_TASK REQUIREMENTS_
From the records that follow, return exactly the lines beginning at the one that contains "Business Coaches in Leipzig" and ending at the one that contains "家乡，与亲人团聚，共同度过这个喜庆的节日。春节期", pictures left out.

Top of RECORDS FOR THIS EXERCISE

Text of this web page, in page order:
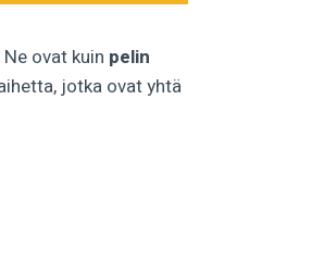
ovat kuin pelin
jotka ovat yhtä
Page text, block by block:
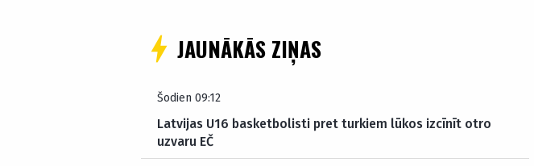
JAUNĀKĀS ZIŅAS
Šodien 09:12
Latvijas U16 basketbolisti pret turkiem lūkos izcīnīt otro
uzvaru EČ
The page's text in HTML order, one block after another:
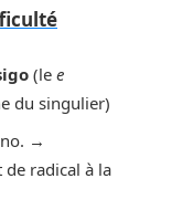
(le e
du singulier)
→
de radical à la
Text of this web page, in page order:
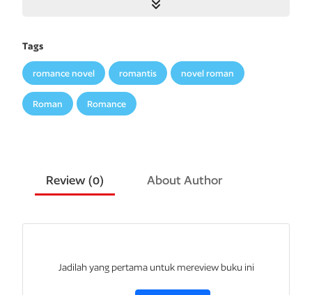
selalu beraksi sendirian. Sedangkan Q, ia senang akhirnya bisa
lagi.
Gadis yang sejak dulu merupakan teka-teki itu sekarang jadi
misteri. Namun, ada beberapa petunjuk. Semuanya untuk Q.
Dan cowok itu pun sadar bahwa semakin ia dekat dengan
Tags
romance novel romantis novel roman
Roman Romance
Review (0) About Author
Jadilah yang pertama untuk mereview buku ini
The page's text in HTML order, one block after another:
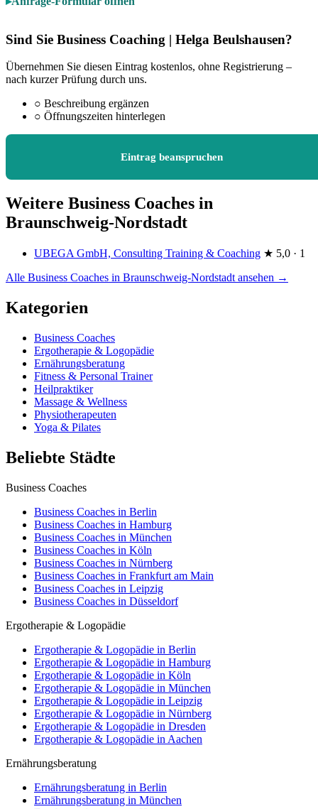
Sind Sie Business Coaching | Helga Beulshausen?
Übernehmen Sie diesen Eintrag kostenlos, ohne Registrierung –
nach kurzer Prüfung durch uns.
○ Beschreibung ergänzen
○ Öffnungszeiten hinterlegen
Eintrag beanspruchen
Weitere Business Coaches in
Braunschweig-Nordstadt
UBEGA GmbH, Consulting Training & Coaching ★ 5,0 · 1
Alle Business Coaches in Braunschweig-Nordstadt ansehen →
Kategorien
Business Coaches
Ergotherapie & Logopädie
Ernährungsberatung
Fitness & Personal Trainer
Heilpraktiker
Massage & Wellness
Physiotherapeuten
Yoga & Pilates
Beliebte Städte
Business Coaches
Business Coaches in Berlin
Business Coaches in Hamburg
Business Coaches in München
Business Coaches in Köln
Business Coaches in Nürnberg
Business Coaches in Frankfurt am Main
Business Coaches in Leipzig
Business Coaches in Düsseldorf
Ergotherapie & Logopädie
Ergotherapie & Logopädie in Berlin
Ergotherapie & Logopädie in Hamburg
Ergotherapie & Logopädie in Köln
Ergotherapie & Logopädie in München
Ergotherapie & Logopädie in Leipzig
Ergotherapie & Logopädie in Nürnberg
Ergotherapie & Logopädie in Dresden
Ergotherapie & Logopädie in Aachen
Ernährungsberatung
Ernährungsberatung in Berlin
Ernährungsberatung in München
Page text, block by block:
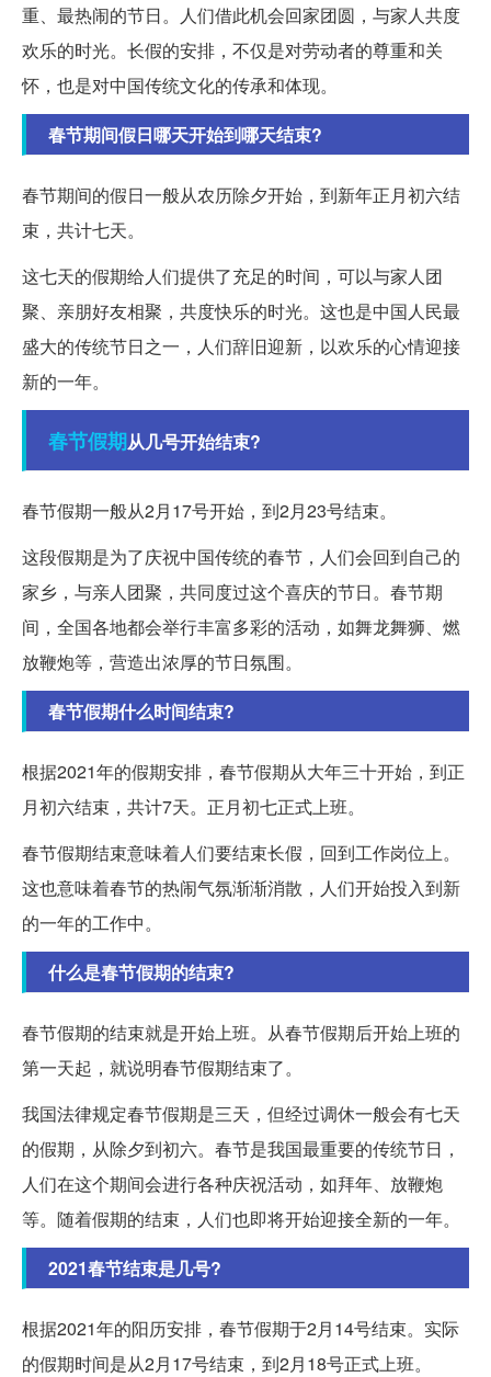
重、最热闹的节日。人们借此机会回家团圆，与家人共度
欢乐的时光。长假的安排，不仅是对劳动者的尊重和关
怀，也是对中国传统文化的传承和体现。
春节期间假日哪天开始到哪天结束?
春节期间的假日一般从农历除夕开始，到新年正月初六结
束，共计七天。
这七天的假期给人们提供了充足的时间，可以与家人团
聚、亲朋好友相聚，共度快乐的时光。这也是中国人民最
盛大的传统节日之一，人们辞旧迎新，以欢乐的心情迎接
新的一年。
春节假期从几号开始结束?
春节假期一般从2月17号开始，到2月23号结束。
这段假期是为了庆祝中国传统的春节，人们会回到自己的
家乡，与亲人团聚，共同度过这个喜庆的节日。春节期
间，全国各地都会举行丰富多彩的活动，如舞龙舞狮、燃
放鞭炮等，营造出浓厚的节日氛围。
春节假期什么时间结束?
根据2021年的假期安排，春节假期从大年三十开始，到正
月初六结束，共计7天。正月初七正式上班。
春节假期结束意味着人们要结束长假，回到工作岗位上。
这也意味着春节的热闹气氛渐渐消散，人们开始投入到新
的一年的工作中。
什么是春节假期的结束?
春节假期的结束就是开始上班。从春节假期后开始上班的
第一天起，就说明春节假期结束了。
我国法律规定春节假期是三天，但经过调休一般会有七天
的假期，从除夕到初六。春节是我国最重要的传统节日，
人们在这个期间会进行各种庆祝活动，如拜年、放鞭炮
等。随着假期的结束，人们也即将开始迎接全新的一年。
2021春节结束是几号?
根据2021年的阳历安排，春节假期于2月14号结束。实际
的假期时间是从2月17号结束，到2月18号正式上班。
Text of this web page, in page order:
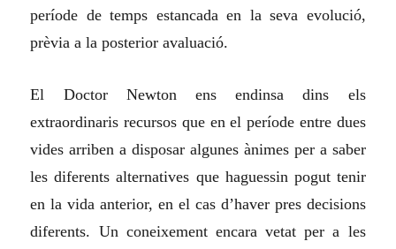
període de temps estancada en la seva evolució,
prèvia a la posterior avaluació.
El Doctor Newton ens endinsa dins els
extraordinaris recursos que en el període entre dues
vides arriben a disposar algunes ànimes per a saber
les diferents alternatives que haguessin pogut tenir
en la vida anterior, en el cas d’haver pres decisions
diferents. Un coneixement encara vetat per a les
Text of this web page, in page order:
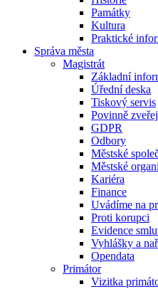
Památky
Kultura
Praktické
Správa města
Magistrát
Základní
Úřední deska
Tiskový servis
Povinně
GDPR
Odbory
Městské
Městské
Kariéra
Finance
Uvádíme na
Proti korupci
Evidence
Vyhlášky a
Opendata
Primátor
Vizitka
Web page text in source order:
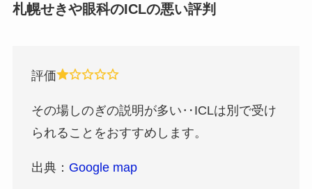
札幌せきや眼科のICLの悪い評判
評価
その場しのぎの説明が多い‥ICLは別で受け
られることをおすすめします。
出典： Google map
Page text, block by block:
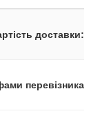
доставки:
перевізника
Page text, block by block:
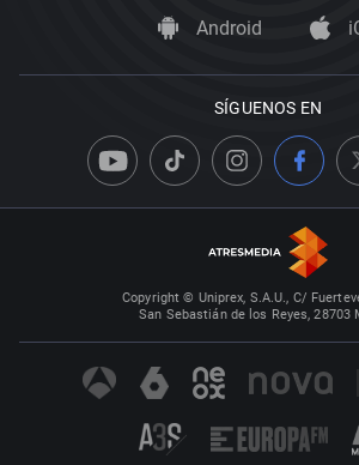
Android
SÍGUENOS EN
Copyright © Uniprex, S.A.U., C/
San Sebastián de los Reyes, 28703
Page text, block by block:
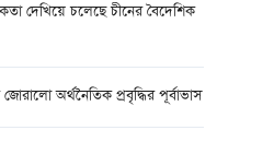
দেখিয়ে চলেছে চীনের বৈদেশিক
অর্থনৈতিক প্রবৃদ্ধির পূর্বাভাস
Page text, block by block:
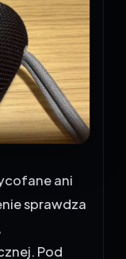
ani
sprawdza
Pod
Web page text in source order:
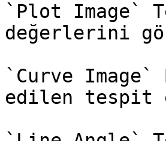
`Plot Image`
değerlerini
`Curve
edilen
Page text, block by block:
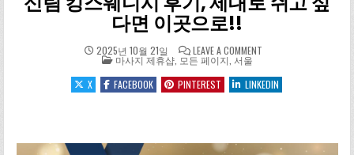
다면 이곳으로!!
2025년 10월 21일 LEAVE A COMMENTON 신림 킹스웨디시
POSTED IN
마사지 제휴샵, 모든 페이지 서울
X
FACEBOOK PINTEREST LINKEDIN
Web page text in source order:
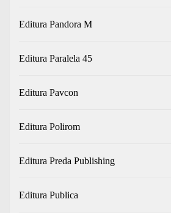
Editura Pandora M
Editura Paralela 45
Editura Pavcon
Editura Polirom
Editura Preda Publishing
Editura Publica
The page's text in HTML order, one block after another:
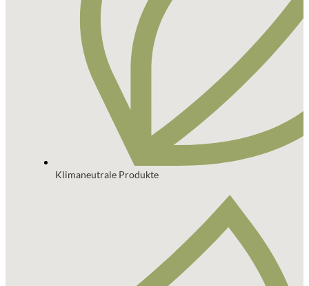
Klimaneutrale Produkte
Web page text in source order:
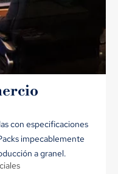
con especificaciones
impecablemente
a granel.
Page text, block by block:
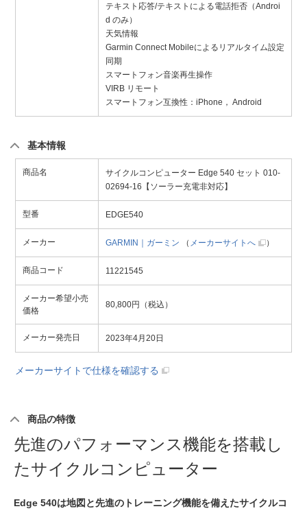
テキスト応答/テキストによる電話拒否（Androi
d のみ）
天気情報
Garmin Connect Mobileによるリアルタイム設定
同期
スマートフォン音楽再生操作
VIRB リモート
スマートフォン互換性：iPhone， Android
基本情報
商品名
サイクルコンピューター Edge 540 セット 010-
02694-16【ソーラー充電非対応】
型番 EDGE540
メーカー GARMIN｜ガーミン （ メーカーサイトへ ）
商品コード 11221545
メーカー希望小売
価格
80,800円（税込）
メーカー発売日 2023年4月20日
メーカーサイトで仕様を確認する
商品の特徴
先進のパフォーマンス機能を搭載し
たサイクルコンピューター
Edge 540は地図と先進のトレーニング機能を備えたサイクルコ
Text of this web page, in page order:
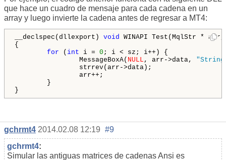
que hace un cuadro de mensaje para cada cadena en un
array y luego invierte la cadena antes de regresar a MT4:
__declspec(dllexport) void
WINAPI Test(MqlStr *
{
for ( int i = 0 ; i < sz; i++) {
MessageBoxA( NULL , arr->data,
strrev(arr->data);
arr++;
}
}
gchrmt4 2014.02.08 12:19 #9
gchrmt4:
Simular las antiguas matrices de cadenas Ansi es
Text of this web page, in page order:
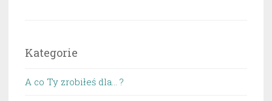
Kategorie
A co Ty zrobiłeś dla… ?
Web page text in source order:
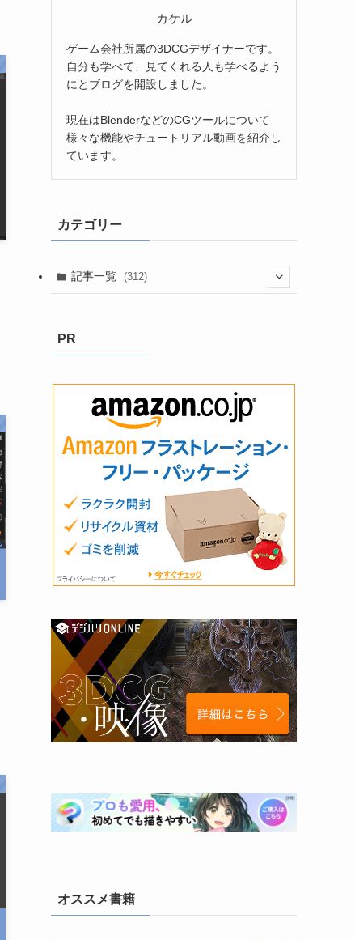
カケル
ゲーム会社所属の3DCGデザイナーです。
自分も学べて、見てくれる人も学べるよう
にとブログを開設しました。
現在はBlenderなどのCGツールについて
様々な機能やチュートリアル動画を紹介し
ています。
カテゴリー
記事一覧 (312)
(5)
(9)
(58)
(1)
(1)
(2)
(9)
(3)
(10)
(1)
(8)
(21)
(6)
(13)
(6)
(4)
(1)
(3)
(2)
(3)
(5)
(1)
(11)
(1)
(2)
(1)
(2)
(4)
(1)
(27)
(3)
(1)
(7)
PR
オススメ書籍

Bottom of RECORDS FOR THIS EXERCISE

_TASK RESPONSE_
Business Coaches in Leipzig
Business Coaches in Düsseldorf
Ergotherapie & Logopädie
Ergotherapie & Logopädie in Berlin
Ergotherapie & Logopädie in Hamburg
Ergotherapie & Logopädie in Köln
Ergotherapie & Logopädie in München
Ergotherapie & Logopädie in Leipzig
Ergotherapie & Logopädie in Nürnberg
Ergotherapie & Logopädie in Dresden
Ergotherapie & Logopädie in Aachen
Ernährungsberatung
Ernährungsberatung in Berlin
Ernährungsberatung in München
Page text, block by block:
重、最热闹的节日。人们借此机会回家团圆，与家人共度
欢乐的时光。长假的安排，不仅是对劳动者的尊重和关
怀，也是对中国传统文化的传承和体现。
春节期间假日哪天开始到哪天结束?
春节期间的假日一般从农历除夕开始，到新年正月初六结
束，共计七天。
这七天的假期给人们提供了充足的时间，可以与家人团
聚、亲朋好友相聚，共度快乐的时光。这也是中国人民最
盛大的传统节日之一，人们辞旧迎新，以欢乐的心情迎接
新的一年。
春节假期从几号开始结束?
春节假期一般从2月17号开始，到2月23号结束。
这段假期是为了庆祝中国传统的春节，人们会回到自己的
家乡，与亲人团聚，共同度过这个喜庆的节日。春节期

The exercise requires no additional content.